[DATA FOR THIS TASK — start]

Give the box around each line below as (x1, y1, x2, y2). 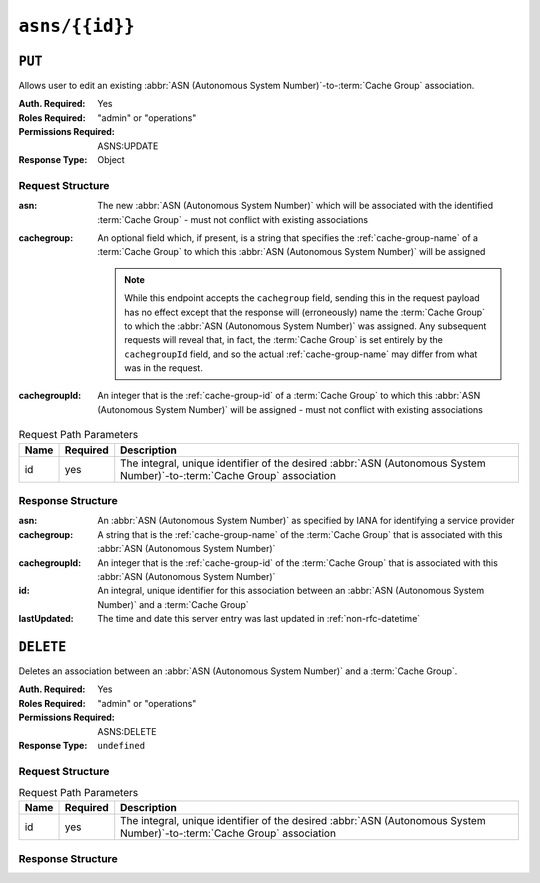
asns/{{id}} (18, 15, 135, 37)
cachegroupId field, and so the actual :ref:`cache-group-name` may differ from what (124, 348, 478, 360)
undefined (97, 740, 145, 751)
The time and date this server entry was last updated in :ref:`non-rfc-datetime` (97, 613, 421, 625)
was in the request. (124, 362, 204, 374)
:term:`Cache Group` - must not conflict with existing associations (97, 213, 369, 225)
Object (97, 154, 125, 166)
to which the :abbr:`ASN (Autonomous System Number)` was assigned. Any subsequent (124, 320, 487, 332)
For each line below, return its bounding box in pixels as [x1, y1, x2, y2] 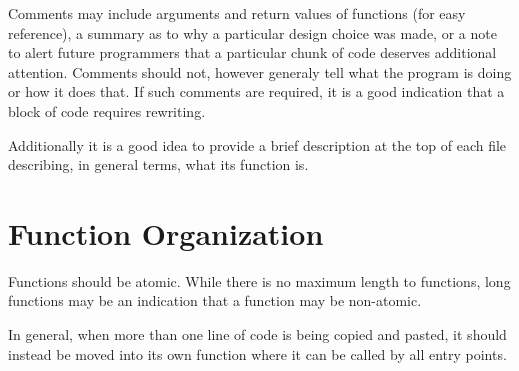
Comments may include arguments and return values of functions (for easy [8, 3, 466, 23]
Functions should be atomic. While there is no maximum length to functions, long [8, 270, 511, 291]
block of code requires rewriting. [8, 100, 206, 121]
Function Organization [8, 212, 324, 253]
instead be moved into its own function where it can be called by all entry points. [8, 343, 507, 364]
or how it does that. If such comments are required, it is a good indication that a [8, 81, 505, 102]
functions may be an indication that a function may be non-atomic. [8, 290, 422, 311]
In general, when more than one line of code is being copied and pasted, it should [8, 324, 507, 345]
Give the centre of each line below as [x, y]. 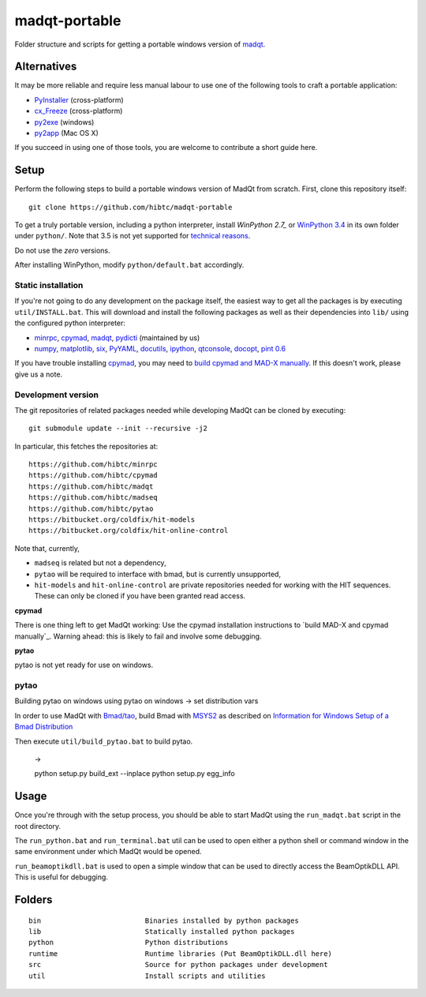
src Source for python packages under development [178, 965]
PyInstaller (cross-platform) [79, 99]
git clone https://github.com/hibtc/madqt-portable [131, 207]
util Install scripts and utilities [147, 976]
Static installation [49, 286]
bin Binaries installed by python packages [164, 920]
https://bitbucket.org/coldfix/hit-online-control [129, 530]
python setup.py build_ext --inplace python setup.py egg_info [135, 774]
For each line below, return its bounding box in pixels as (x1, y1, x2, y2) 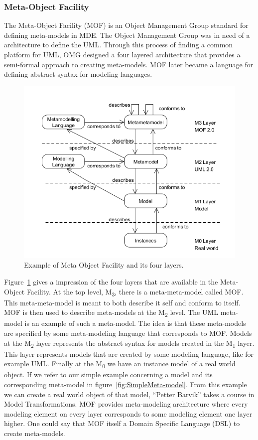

[DATA FOR THIS TASK — finish]

◆ **THE PROBLEM**
From the first line to the last, please copy the data exactly, with the pictures left out.

◆ **RESPONSE TO THIS EXERCISE**
Give the box around each line below as (x1, y1, x2, y2). 
asns/{{id}} (18, 15, 135, 37)
cachegroupId field, and so the actual :ref:`cache-group-name` may differ from what (124, 348, 478, 360)
undefined (97, 740, 145, 751)
The time and date this server entry was last updated in :ref:`non-rfc-datetime` (97, 613, 421, 625)
was in the request. (124, 362, 204, 374)
:term:`Cache Group` - must not conflict with existing associations (97, 213, 369, 225)
Object (97, 154, 125, 166)
to which the :abbr:`ASN (Autonomous System Number)` was assigned. Any subsequent (124, 320, 487, 332)
For each line below, return its bounding box in pixels as [x1, y1, x2, y2] 
Comments may include arguments and return values of functions (for easy [8, 3, 466, 23]
Functions should be atomic. While there is no maximum length to functions, long [8, 270, 511, 291]
block of code requires rewriting. [8, 100, 206, 121]
Function Organization [8, 212, 324, 253]
instead be moved into its own function where it can be called by all entry points. [8, 343, 507, 364]
or how it does that. If such comments are required, it is a good indication that a [8, 81, 505, 102]
functions may be an indication that a function may be non-atomic. [8, 290, 422, 311]
In general, when more than one line of code is being copied and pasted, it should [8, 324, 507, 345]
Give the centre of each line below as [x, y]. 
src Source for python packages under development [178, 965]
PyInstaller (cross-platform) [79, 99]
git clone https://github.com/hibtc/madqt-portable [131, 207]
util Install scripts and utilities [147, 976]
Static installation [49, 286]
bin Binaries installed by python packages [164, 920]
https://bitbucket.org/coldfix/hit-online-control [129, 530]
python setup.py build_ext --inplace python setup.py egg_info [135, 774]
For each line below, return its bounding box in pixels as (x1, y1, x2, y2) 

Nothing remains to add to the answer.